VaticanLe pape François fête ses 10 ans de pontificat
Le souverain pontife a marqué lundi ses dix ans à la tête de l’Église catholique romaine par une série d’interviews et un podcast dans lesquels il fustige les États belliqueux et autoritaires.
Il y a exactement dix ans, ce lundi, le jésuite argentin Jorge Bergoglio est devenu le 13 mars 2013 le 266e pape, chef de l’Église catholique romaine, succédant à l’Allemand Benoît XVI, premier pape démissionnaire depuis le Moyen Âge. Héritant d’une Église en perte de vitesse, l’ancien archevêque de Buenos Aires l’a progressivement tournée vers le monde tout en défendant la doctrine catholique sur le mariage des prêtres, l’avortement ou l’homosexualité. Sévère critique du néolibéralisme, de l’impérialisme et de la confrontation militaire, le pape argentin a déplacé le curseur vers la justice sociale, l’écologie ou l’inlassable défense des migrants fuyant la guerre et la misère économique.
Premier souverain pontife sud-américain, il pourfend régulièrement les dérives autoritaires et les attaques contre l’Église, y compris sur son continent d’origine. Dernière attaque en règle, François a qualifié vendredi de «dictature grossière» le régime du président Daniel Ortega, dans un entretien au quotidien argentin «Infobae». «Avec tout le respect, je n’ai pas d’autre choix que de penser que ce dirigeant souffre d’un déséquilibre», a déclaré le pape qui s’était dit en février «préoccupé» après la condamnation à 26 ans de prison de l’évêque Rolando Alvarez et l’expulsion de 222 opposants vers les États-Unis. Le gouvernement de Managua a aussitôt répliqué. «Une suspension des relations diplomatiques est envisagée entre l’État du Vatican et la République du Nicaragua», a fait savoir dimanche le ministère nicaraguayen des Affaires étrangères.

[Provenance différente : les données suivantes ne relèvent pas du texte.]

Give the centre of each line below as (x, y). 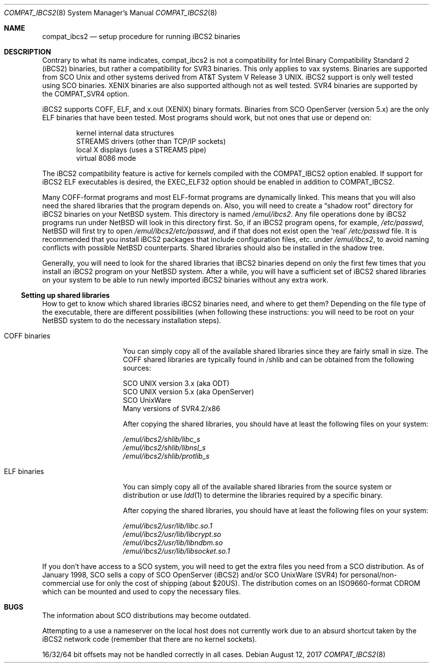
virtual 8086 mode (106, 158)
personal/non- (374, 575)
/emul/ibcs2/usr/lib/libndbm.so (173, 543)
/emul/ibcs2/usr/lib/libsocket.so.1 (176, 551)
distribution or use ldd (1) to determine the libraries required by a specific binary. (253, 495)
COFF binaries (27, 336)
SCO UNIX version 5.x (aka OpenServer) (188, 392)
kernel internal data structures (125, 133)
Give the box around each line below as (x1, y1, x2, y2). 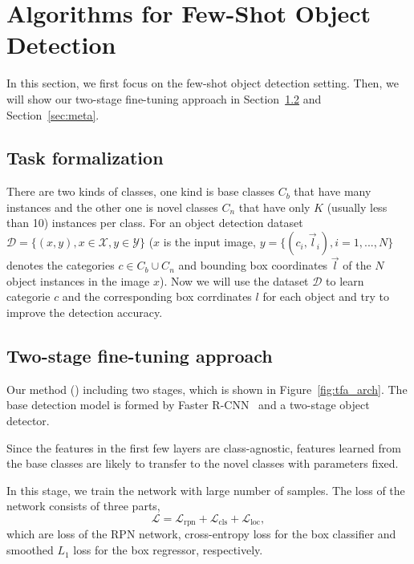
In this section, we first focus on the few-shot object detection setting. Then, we (6, 75, 399, 91)
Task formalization (6, 145, 164, 170)
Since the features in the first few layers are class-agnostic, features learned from (6, 439, 401, 456)
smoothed (6, 542, 54, 558)
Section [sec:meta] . (6, 106, 99, 123)
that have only (238, 198, 310, 215)
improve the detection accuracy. (6, 304, 163, 321)
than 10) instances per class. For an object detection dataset (6, 214, 303, 231)

Dans les nombreuses interviews accordées à l’occasion des dix ans de son pontificat, le pape est aussi revenu sur le conflit en Ukraine. Interrogé par le quotidien italien «Il Fatto Quotidiano» sur ce qu’il souhaitait pour l’avenir, il a répondu: «La paix. La paix pour l’Ukraine martyrisée et pour tous les autres pays qui souffrent l’horreur de la guerre qui est toujours un échec pour tous». «On a besoin de paix», a-t-il de nouveau insisté dans le podcast de Vatican News, appelé «popecast». «C’est quoi un podcast?» a d’abord demandé le pape argentin, avant de poursuivre une fois obtenue l’explication «bien, faisons-le».
Démission?
Cette décennie bergoglienne a aussi vu le développement du dialogue interreligieux, notamment avec l’islam. Le grand imam d’Al-Azhar, Ahmed al-Tayeb, haute autorité sunnite, a ainsi envoyé lundi ses vœux à François pour cet anniversaire. L’imam de la prestigieuse mosquée du Caire y salue les efforts du pape «pour construire des ponts d’amour et de fraternité» dans le monde. Des messages de félicitations sont également venus du patriarche de Constantinople Bartholomée, le plus prestigieux dignitaire des Églises orthodoxes, et du chef de l’Église anglicane, l’archevêque Justin Welby.
«C’est un pape de ce temps. Il a su saisir les besoins d’aujourd’hui et les proposer à l’ensemble de l’Église universelle et c’est une belle intuition qu’il a eue, éclairé par l’Esprit saint. Et maintenant, il donne à l’Église un élan pour les temps à venir. Il sème du bon pour l’avenir», a confié à l’AFPTV Don Roberto, un prêtre venu dimanche au Vatican pour marquer les dix ans de pontificat de François.
Mais ses efforts nourris pour se rapprocher de l’orthodoxie ont été rattrapés par l’actualité, et la rencontre historique de 2016 avec le patriarche orthodoxe russe Kirill, soutien de Moscou, semble plus lointaine que jamais. Face au drame de la pédocriminalité dans l’Église, l’un de ses plus douloureux défis, il a levé le secret pontifical et obligé les religieux à signaler les cas à leur hiérarchie. Mais les associations de victimes attendent encore davantage.
Et que souhaite-t-il pour lui-même? «Que le Seigneur soit clément avec moi. Faire le pape n’est pas un métier facile. Il n’est pas possible de faire des études pour faire ce métier», répond-il. À 86 ans, sa santé fragile l’oblige à se déplacer en chaise roulante et il n’a pas exclu une éventuelle démission, comme son prédécesseur Benoît XVI, tout en assurant le mois dernier qu’une renonciation ne figurait «pas à son agenda pour le moment».